_Your task_
Find every line below where the string "chính" shows up, and copy those lines.

* * * * * * *

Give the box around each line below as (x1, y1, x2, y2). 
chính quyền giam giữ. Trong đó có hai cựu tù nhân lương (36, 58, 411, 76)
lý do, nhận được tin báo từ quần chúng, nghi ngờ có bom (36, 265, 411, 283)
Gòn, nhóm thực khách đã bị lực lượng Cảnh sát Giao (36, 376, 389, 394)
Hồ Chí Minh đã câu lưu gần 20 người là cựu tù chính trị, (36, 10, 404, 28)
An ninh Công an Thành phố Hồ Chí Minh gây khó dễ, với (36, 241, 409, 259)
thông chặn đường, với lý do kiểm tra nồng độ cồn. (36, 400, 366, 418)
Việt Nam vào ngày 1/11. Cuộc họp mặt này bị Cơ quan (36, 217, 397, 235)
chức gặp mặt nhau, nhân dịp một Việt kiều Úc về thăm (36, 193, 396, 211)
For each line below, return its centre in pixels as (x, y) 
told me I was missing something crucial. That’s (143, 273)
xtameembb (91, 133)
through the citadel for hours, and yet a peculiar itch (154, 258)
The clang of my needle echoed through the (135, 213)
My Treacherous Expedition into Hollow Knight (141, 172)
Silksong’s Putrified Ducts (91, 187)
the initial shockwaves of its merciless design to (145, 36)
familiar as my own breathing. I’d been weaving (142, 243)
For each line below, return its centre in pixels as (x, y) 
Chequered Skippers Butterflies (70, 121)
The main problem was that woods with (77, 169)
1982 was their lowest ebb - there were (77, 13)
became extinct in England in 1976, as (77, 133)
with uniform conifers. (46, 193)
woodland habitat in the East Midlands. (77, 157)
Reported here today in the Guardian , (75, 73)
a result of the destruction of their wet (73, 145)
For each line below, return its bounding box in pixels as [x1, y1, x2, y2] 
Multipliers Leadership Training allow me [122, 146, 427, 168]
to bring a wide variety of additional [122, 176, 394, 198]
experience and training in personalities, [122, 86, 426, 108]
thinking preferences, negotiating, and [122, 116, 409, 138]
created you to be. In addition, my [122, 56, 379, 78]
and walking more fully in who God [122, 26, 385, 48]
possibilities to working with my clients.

* * * * * * *

_Solved problem_
chính quyền giam giữ. Trong đó có hai cựu tù nhân lương (36, 58, 411, 76)
Hồ Chí Minh đã câu lưu gần 20 người là cựu tù chính trị, (36, 10, 404, 28)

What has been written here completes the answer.